In this form Wendy walked the space between life and death. Paramedics were offloading bodies from the bus and the semi and the two cars at the back of the wreck but here, at the edge of the accident, she was a whisper of a being, a flickering creature made of shadow to the living and light to the dead. In the downpour and chaos of the accident, no one noticed her…except the ghosts.
“We didn't mean to,” sobbed one ponytailed girl as Wendy brushed her with the ribbons of Light, “it was an accident.”
Wendy, assuming the child meant the car wreck, kissed the girl's cheek and sent her on. There was a deep tug inside when she did so, a tidal pull like menstrual cramps, but fiercer, darker. Wendy, thinking that this was what her mother meant when she said that child-spirits were dangerous, relished the tug of pain. Her mother must be busy elsewhere, she thought to herself, sending a second child on, or perhaps she missed this group?
Each spirit sent into the Light made her weaker, set the pain in her gut a little higher until her lungs were burning and her eyes were watering. Every breath was torture. It was the worst pain she'd ever felt, the worst stitch in her side multiplied tenfold. Wendy, struggling to finish the job, sent the last of the children on and sank to the ground. Her Light flickered and dimmed, leaving her wholly human again.
At first Wendy thought she was inadvertently touching one of the corpses; perhaps a driver thrown free of the wreckage only to break their neck at the edge of the accident. But then her eyes spied the dark blue jacket of her mother's EMT uniform and the coppery wash of sodden hair. “Mom?” Wendy whispered, horrified. “MOM?”
Her mother did not answer and Wendy began to scream.
Now, seven months later, Wendy was still screaming…only now the scream was on the inside. She'd stopped reaping Shades in the days following her mother's accident. It hadn't been a conscious decision at first, merely a matter of convenience. Her father was a wreck and the twins needed someone to pick up the slack in the mothering department. Wendy had been doing most of the chores for years now so she had that part of the routine down, but she had to hide how adept she was at laundry and cooking from her father. Dad had no idea that Mom had been depending on Wendy for as long as she had.
She needn't have bothered. Now her father took Wendy's efficiency around the house for granted and only noticed when she slacked off. Sure, there was less reaping, since Wendy only took the souls that got in her way while she was on patrol, but covering the city section by section on foot was time consuming and tedious.
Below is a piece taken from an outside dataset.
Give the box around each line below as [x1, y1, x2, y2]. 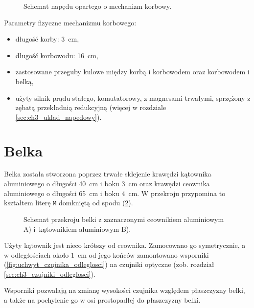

At first the lack of reaping had been a convenience thing, but it had stealthily grown into something more. The few times she'd tried to reap a Shade that summer, she'd failed. Her palms would grow sweaty and her vision would double; it felt like a vise had wrapped around her chest and was pushing the air out of her very pores until she backed away from the ghost and fled home. Her mother would have said she'd lost her nerve, if she'd ever had it in the first place.
Piotr's words had shaken her up, though. She couldn't stop turning the numbers over in her head. Before her mother's accident Wendy had sent (on average) three or four souls a week on to the afterlife. It was something she hardly had to think about. Do the dishes, reap a Shade, go grocery shopping. It was rote. Over the course of the five years she'd been helping her mother send souls on, she must have reaped at least a thousand souls—or more!—all by herself.